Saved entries
•••

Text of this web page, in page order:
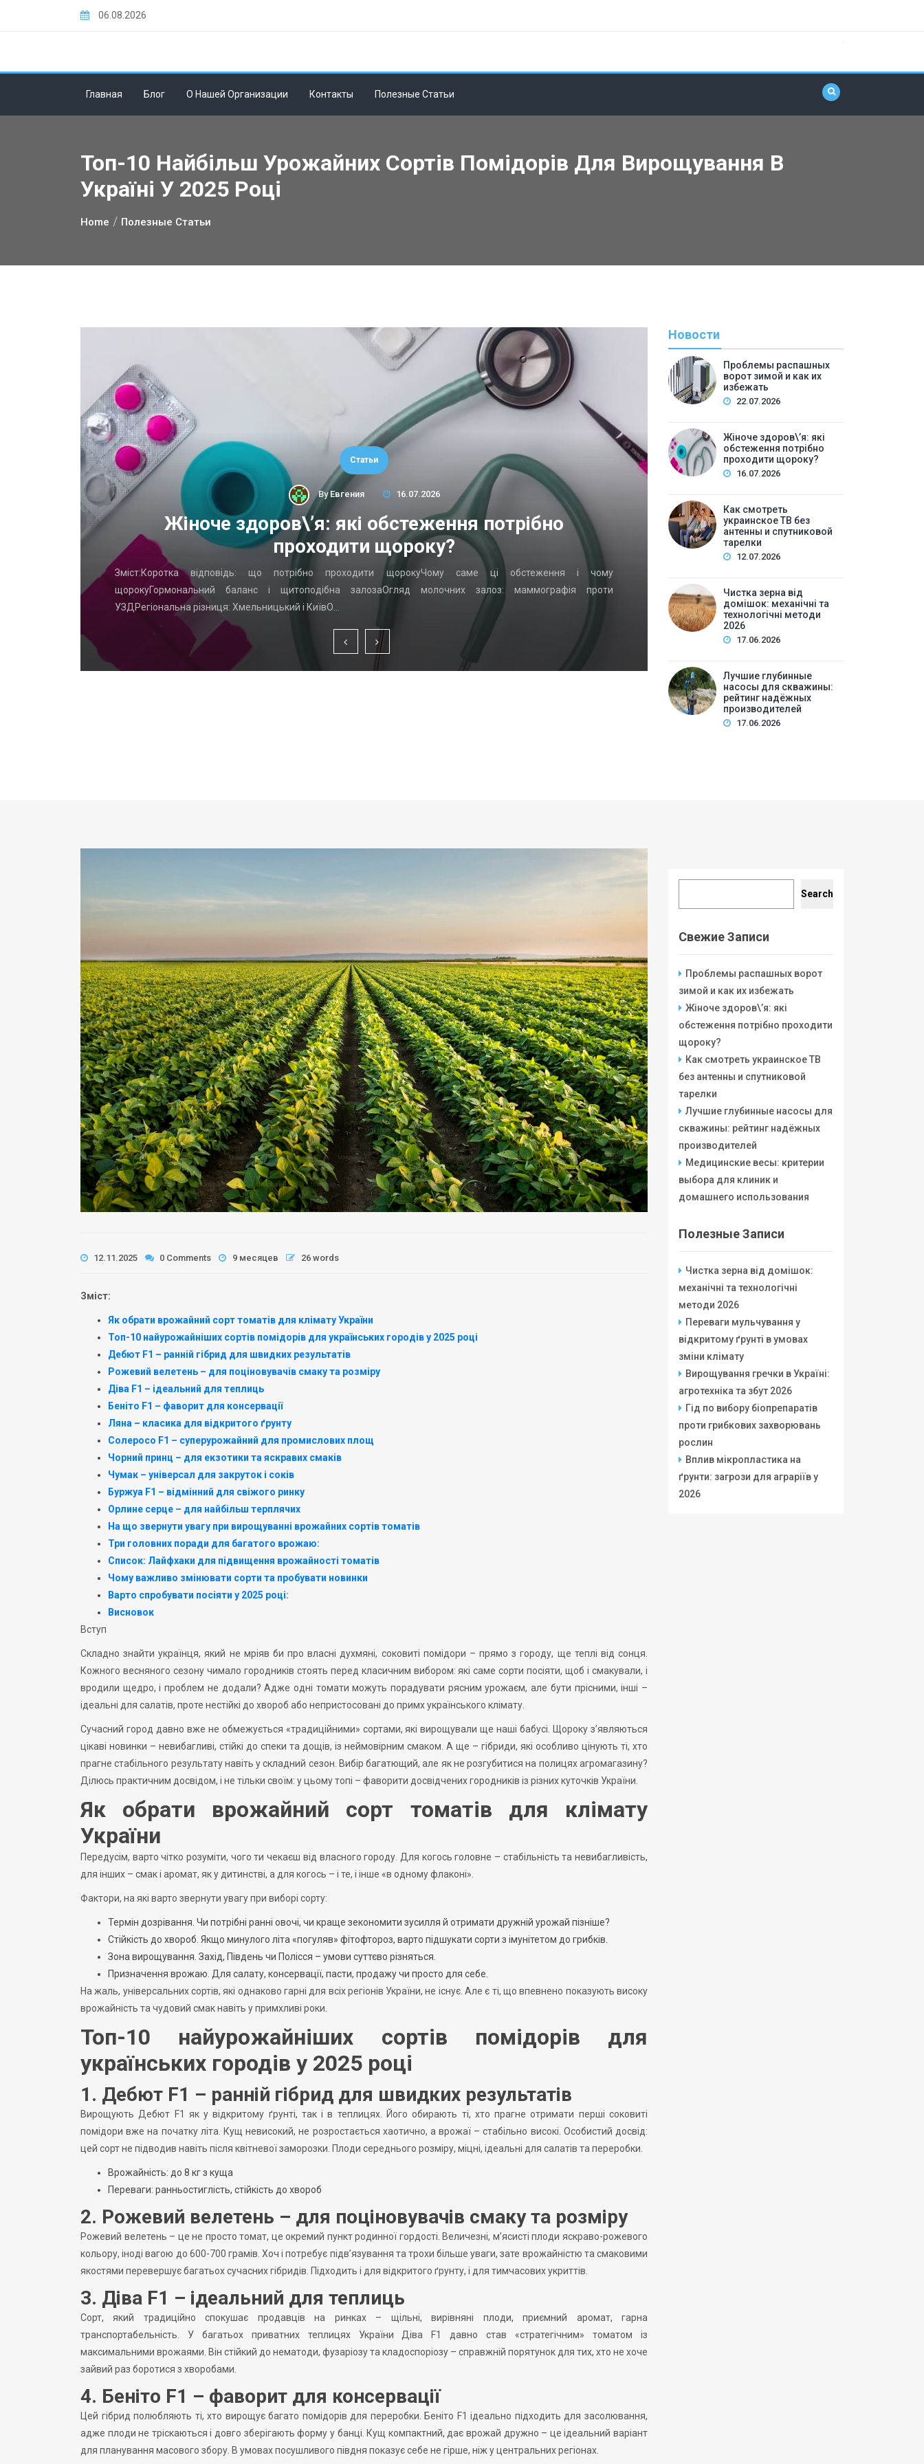
06.08.2026
Главная Блог О Нашей Организации Контакты Полезные Статьи
Топ-10 Найбільш Урожайних Сортів Помідорів Для Вирощування В
Україні У 2025 Році
Home Полезные Статьи
Статьи
ByЕвгения 16.07.2026
Жіноче здоров\’я: які обстеження потрібно
проходити щороку?
Зміст:Коротка відповідь: що потрібно проходити щорокуЧому саме ці обстеження і чому
щорокуГормональний баланс і щитоподібна залозаОгляд молочних залоз: маммографія проти
УЗДРегіональна різниця: Хмельницький і КиївО…
Как смотреть
украинское: основные способыПриложение
компьютере или ноутбукеМобиль…
Новости
Проблемы распашных
ворот зимой и как их
избежать
22.07.2026
Жіноче здоров\’я: які
обстеження потрібно
проходити щороку?
16.07.2026
Как смотреть
украинское ТВ без
антенны и спутниковой
тарелки
12.07.2026
Чистка зерна від
домішок: механічні та
технологічні методи
2026
17.06.2026
Лучшие глубинные
насосы для скважины:
рейтинг надёжных
производителей
17.06.2026
12.11.2025 0 Comments 9 месяцев 26 words
Зміст:
Як обрати врожайний сорт томатів для клімату України
Топ-10 найурожайніших сортів помідорів для українських городів у 2025 році
Дебют F1 – ранній гібрид для швидких результатів
Рожевий велетень – для поціновувачів смаку та розміру
Діва F1 – ідеальний для теплиць
Беніто F1 – фаворит для консервації
Ляна – класика для відкритого ґрунту
Солеросо F1 – суперурожайний для промислових площ
Чорний принц – для екзотики та яскравих смаків
Чумак – універсал для закруток і соків
Буржуа F1 – відмінний для свіжого ринку
Орлине серце – для найбільш терплячих
На що звернути увагу при вирощуванні врожайних сортів томатів
Три головних поради для багатого врожаю:
Список: Лайфхаки для підвищення врожайності томатів
Чому важливо змінювати сорти та пробувати новинки
Варто спробувати посіяти у 2025 році:
Висновок
Вступ
Складно знайти українця, який не мріяв би про власні духмяні, соковиті помідори – прямо з городу, ще теплі від сонця.
Кожного весняного сезону чимало городників стоять перед класичним вибором: які саме сорти посіяти, щоб і смакували, і
вродили щедро, і проблем не додали? Адже одні томати можуть порадувати рясним урожаєм, але бути прісними, інші –
ідеальні для салатів, проте нестійкі до хвороб або непристосовані до примх українського клімату.
Сучасний город давно вже не обмежується «традиційними» сортами, які вирощували ще наші бабусі. Щороку з’являються
цікаві новинки – невибагливі, стійкі до спеки та дощів, із неймовірним смаком. А ще – гібриди, які особливо цінують ті, хто
прагне стабільного результату навіть у складний сезон. Вибір багатющий, але як не розгубитися на полицях агромагазину?
Ділюсь практичним досвідом, і не тільки своїм: у цьому топі – фаворити досвідчених городників із різних куточків України.
Як обрати врожайний сорт томатів для клімату
України
Передусім, варто чітко розуміти, чого ти чекаєш від власного городу. Для когось головне – стабільність та невибагливість,
для інших – смак і аромат, як у дитинстві, а для когось – і те, і інше «в одному флаконі».
Фактори, на які варто звернути увагу при виборі сорту:
Термін дозрівання. Чи потрібні ранні овочі, чи краще зекономити зусилля й отримати дружній урожай пізніше?
Стійкість до хвороб. Якщо минулого літа «погуляв» фітофтороз, варто підшукати сорти з імунітетом до грибків.
Зона вирощування. Захід, Південь чи Полісся – умови суттєво різняться.
Призначення врожаю. Для салату, консервації, пасти, продажу чи просто для себе.
На жаль, універсальних сортів, які однаково гарні для всіх регіонів України, не існує. Але є ті, що впевнено показують високу
врожайність та чудовий смак навіть у примхливі роки.
Топ-10 найурожайніших сортів помідорів для
українських городів у 2025 році
1. Дебют F1 – ранній гібрид для швидких результатів
Вирощують Дебют F1 як у відкритому ґрунті, так і в теплицях. Його обирають ті, хто прагне отримати перші соковиті
помідори вже на початку літа. Кущ невисокий, не розростається хаотично, а врожаї – стабільно високі. Особистий досвід:
цей сорт не підводив навіть після квітневої заморозки. Плоди середнього розміру, міцні, ідеальні для салатів та переробки.
Врожайність: до 8 кг з куща
Переваги: ранньостиглість, стійкість до хвороб
2. Рожевий велетень – для поціновувачів смаку та розміру
Рожевий велетень – це не просто томат, це окремий пункт родинної гордості. Величезні, м’ясисті плоди яскраво-рожевого
кольору, іноді вагою до 600-700 грамів. Хоч і потребує підв’язування та трохи більше уваги, зате врожайністю та смаковими
якостями перевершує багатьох сучасних гібридів. Підходить і для відкритого ґрунту, і для тимчасових укриттів.
3. Діва F1 – ідеальний для теплиць
Сорт, який традиційно спокушає продавців на ринках – щільні, вирівняні плоди, приємний аромат, гарна
транспортабельність. У багатьох приватних теплицях України Діва F1 давно став «стратегічним» томатом із
максимальними врожаями. Він стійкий до нематоди, фузаріозу та кладоспоріозу – справжній порятунок для тих, хто не хоче
зайвий раз боротися з хворобами.
4. Беніто F1 – фаворит для консервації
Цей гібрид полюбляють ті, хто вирощує багато помідорів для переробки. Беніто F1 ідеально підходить для засолювання,
адже плоди не тріскаються і довго зберігають форму у банці. Кущ компактний, дає врожай дружно – це ідеальний варіант
для планування масового збору. В умовах посушливого півдня показує себе не гірше, ніж у центральних регіонах.
Search
Свежие Записи
Проблемы распашных ворот
зимой и как их избежать
Жіноче здоров\’я: які
обстеження потрібно проходити
щороку?
Как смотреть украинское ТВ
без антенны и спутниковой
тарелки
Лучшие глубинные насосы для
скважины: рейтинг надёжных
производителей
Медицинские весы: критерии
выбора для клиник и
домашнего использования
Полезные Записи
Чистка зерна від домішок:
механічні та технологічні
методи 2026
Переваги мульчування у
відкритому ґрунті в умовах
зміни клімату
Вирощування гречки в Україні:
агротехніка та збут 2026
Гід по вибору біопрепаратів
проти грибкових захворювань
рослин
Вплив мікропластика на
ґрунти: загрози для аграріїв у
2026
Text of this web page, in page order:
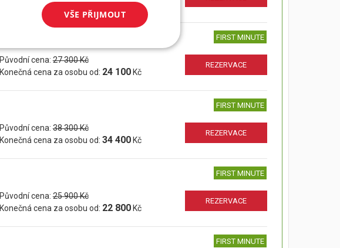
Konečná cena za osobu od:35 900Kč
FIRST MINUTE
Původní cena:27 300 Kč
Konečná cena za osobu od: 24 100Kč
REZERVACE
FIRST MINUTE
Původní cena:38 300 Kč
Konečná cena za osobu od: 34 400Kč
REZERVACE
FIRST MINUTE
Původní cena:25 900 Kč
Konečná cena za osobu od: 22 800Kč
REZERVACE
FIRST MINUTE
VŠE PŘIJMOUT
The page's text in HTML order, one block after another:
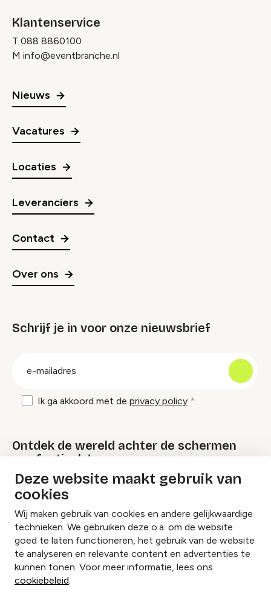
Deze website maakt gebruik van
cookies
Wij maken gebruik van cookies en andere gelijkwaardige
technieken. We gebruiken deze o.a. om de website
goed te laten functioneren, het gebruik van de website
te analyseren en relevante content en advertenties te
kunnen tonen. Voor meer informatie, lees ons
cookiebeleid.
Klantenservice
T 088 8860100
M info@eventbranche.nl
Nieuws
Vacatures
Locaties
Leveranciers
Contact
Over ons
Schrijf je in voor onze nieuwsbrief
Ik ga akkoord met de privacy policy
Ontdek de wereld achter de schermen
van festivals!
Lees onze Festival Specials
InstagramFacebookLinkedIn

•••

What is expected:
Identify the lines of the entries containing the string "потрібно". Copy each such line.

Result of this task:
Жіноче здоров\’я: які обстеження потрібно
Зміст:Коротка відповідь: що потрібно проходити щорокуЧому саме ці обстеження і чому
обстеження потрібно
обстеження потрібно проходити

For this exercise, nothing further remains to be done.